What's important to "future-proof" a neighborhood is to:

  1. get the urbanism right, so that whatever the business, it "works" because of the logic of the place and its surroundings
  2. understand - and prepare for - those places in the urban fabric that will tend to favor commerce (i.e. busier, well-located intersections); which places will tend to favor residences (quieter, non-through streets) and those places in between which may accommodate both and/or the increase/decrease of one or the other through time.  These "in-between" or "transitional" zones are particularly important, in my opinion, and an under-explored area in New Urbanism.  (This continuum is the genesis of the urban transect, an idea adapted from environmental studies.  As an aside, I learned once that "transitional" plant species - those that grow at the edges of wetlands - not in full wetlands or full uplands - are more drought-tolerant than either wetland OR upland species.  The reason is they are adapted to dramatic changes in hydration, whereas upland- and wetland species are not.  There is an analog here, to the "transitional" zones in neighborhoods, which may be residential one generation, commerce the next.)

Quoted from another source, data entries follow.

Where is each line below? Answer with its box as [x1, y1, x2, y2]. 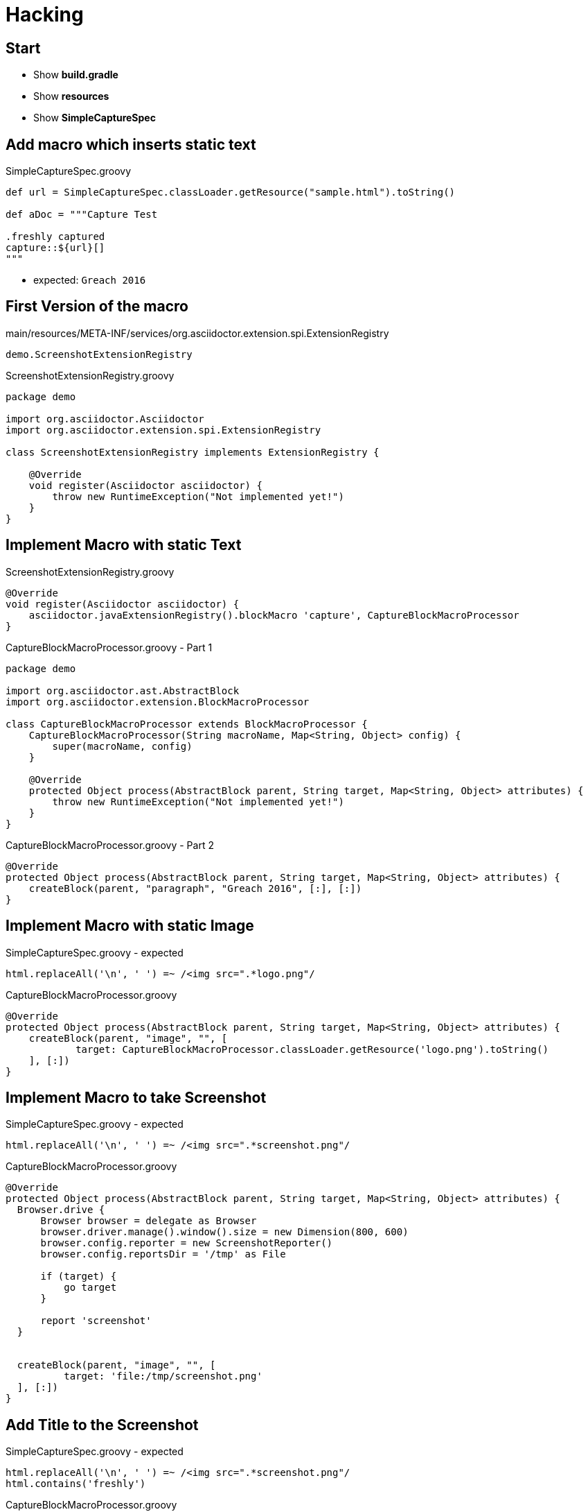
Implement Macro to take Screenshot [6, 1088, 267, 1106]
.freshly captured [6, 231, 105, 243]
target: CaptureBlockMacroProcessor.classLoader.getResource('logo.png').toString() [75, 1043, 549, 1055]
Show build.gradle [33, 69, 118, 81]
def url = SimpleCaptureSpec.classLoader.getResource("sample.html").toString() [6, 187, 456, 198]
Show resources [33, 90, 109, 103]
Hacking [6, 3, 84, 26]
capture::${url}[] [6, 242, 105, 254]
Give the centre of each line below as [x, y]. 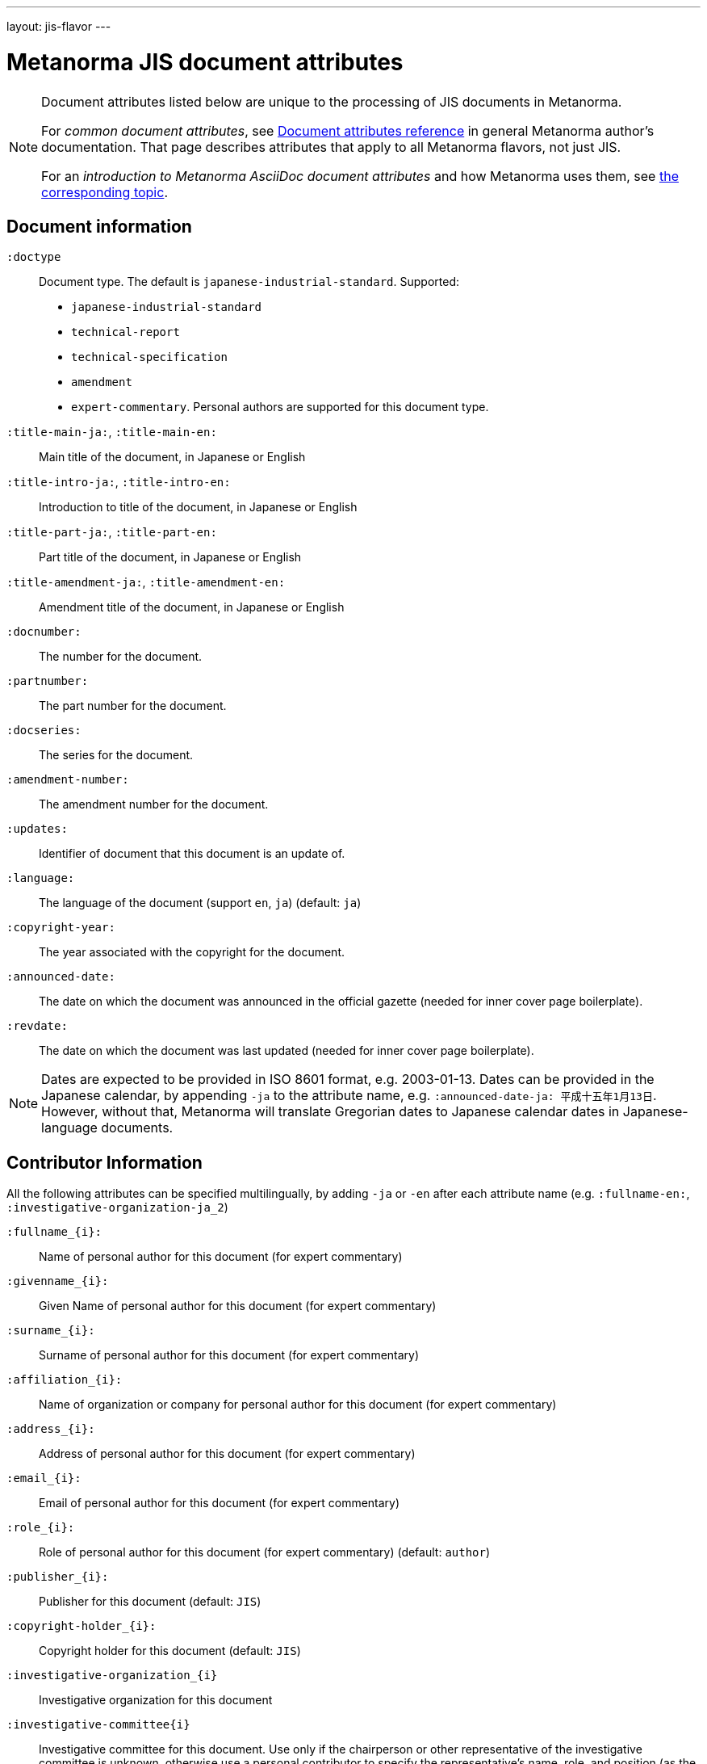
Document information [99, 226]
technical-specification [149, 357]
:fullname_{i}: [54, 1232]
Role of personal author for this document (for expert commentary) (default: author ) [265, 1552]
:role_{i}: [41, 1528]
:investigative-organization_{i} [112, 1676]
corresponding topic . [105, 192]
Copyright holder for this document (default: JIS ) [170, 1651]
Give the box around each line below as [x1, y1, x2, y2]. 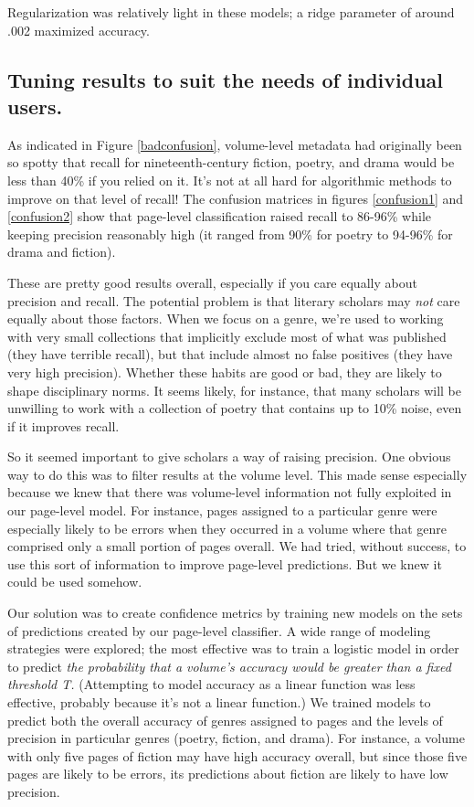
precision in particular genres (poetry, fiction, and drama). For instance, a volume [7, 728, 465, 748]
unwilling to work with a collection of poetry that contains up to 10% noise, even [7, 398, 462, 418]
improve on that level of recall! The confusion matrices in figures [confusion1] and [7, 188, 464, 207]
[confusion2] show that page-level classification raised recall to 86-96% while [7, 207, 431, 226]
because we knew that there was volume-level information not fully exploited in [7, 483, 452, 502]
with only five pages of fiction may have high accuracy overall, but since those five [7, 746, 468, 765]
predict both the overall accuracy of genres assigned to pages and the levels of [7, 710, 443, 729]
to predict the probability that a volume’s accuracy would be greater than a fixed [7, 656, 451, 675]
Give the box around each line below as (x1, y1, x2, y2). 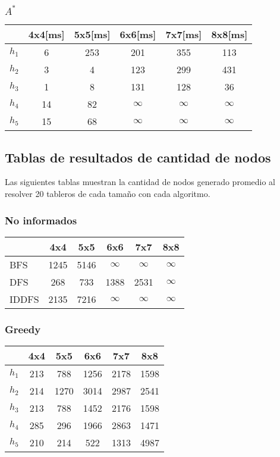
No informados (5, 212, 77, 227)
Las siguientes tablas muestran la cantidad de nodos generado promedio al (5, 176, 275, 188)
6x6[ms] (119, 27, 156, 42)
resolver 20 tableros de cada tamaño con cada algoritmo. (5, 187, 210, 200)
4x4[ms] (28, 27, 65, 42)
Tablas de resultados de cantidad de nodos (5, 148, 271, 166)
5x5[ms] (74, 27, 111, 42)
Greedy (5, 321, 41, 336)
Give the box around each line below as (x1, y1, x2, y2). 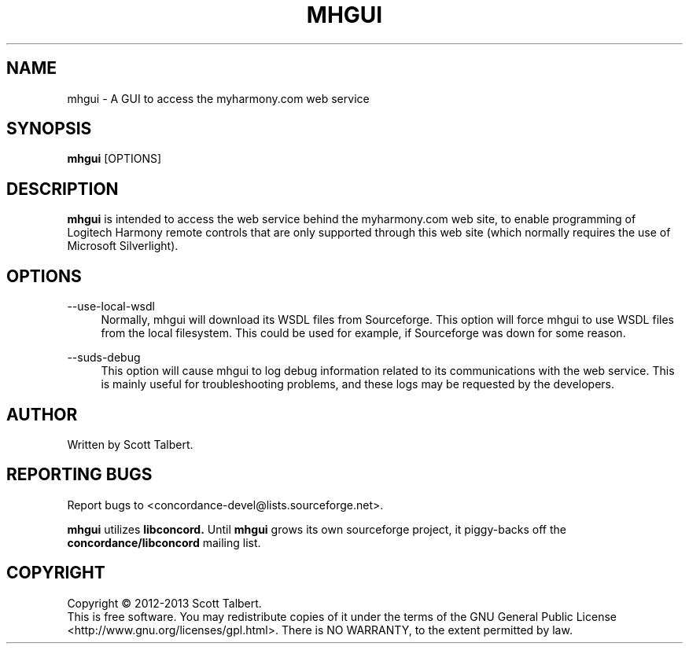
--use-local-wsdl (67, 299, 155, 314)
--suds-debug (67, 351, 141, 365)
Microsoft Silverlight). (67, 239, 179, 253)
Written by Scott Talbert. (67, 437, 193, 451)
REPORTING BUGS (6, 465, 153, 485)
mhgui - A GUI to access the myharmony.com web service (67, 91, 370, 105)
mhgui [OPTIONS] (67, 152, 162, 166)
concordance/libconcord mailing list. (67, 535, 261, 549)
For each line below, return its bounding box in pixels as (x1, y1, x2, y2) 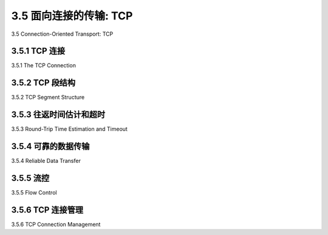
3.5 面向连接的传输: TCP (11, 9, 133, 22)
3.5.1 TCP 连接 (11, 46, 66, 56)
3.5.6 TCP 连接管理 (11, 205, 84, 215)
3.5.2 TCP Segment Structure (11, 94, 85, 101)
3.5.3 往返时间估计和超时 (11, 110, 106, 120)
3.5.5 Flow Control (11, 189, 57, 196)
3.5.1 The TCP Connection (11, 62, 76, 69)
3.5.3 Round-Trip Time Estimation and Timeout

  3. build commercial buildings that are either cheap/light enough to be disposed of or relocated when their site demands/supports more intense use; OR robust and generic/flexible enough to accommodate dramatic changes in use without major renovation.  Each approach is inherently "sustainable" (resource-efficient) but may be called for in different conditions (some of which may be adjacent.)
  4. finally, employ "zoning" (or get rid of it altogether!) that permits easy changes in use, and let, instead, the urbanism (per #2 above) guide where/how different activities are decanted throughout the town.  If the urban fabric is "right", the quiet, narrow, indirect street will never be attractive for the 7-11 (or whatever) and the busy corner will never make sense for a mansion.  Perhaps this is the next frontier of urban design; "legible" urbanism that directs use through the inherent logic of its fabric.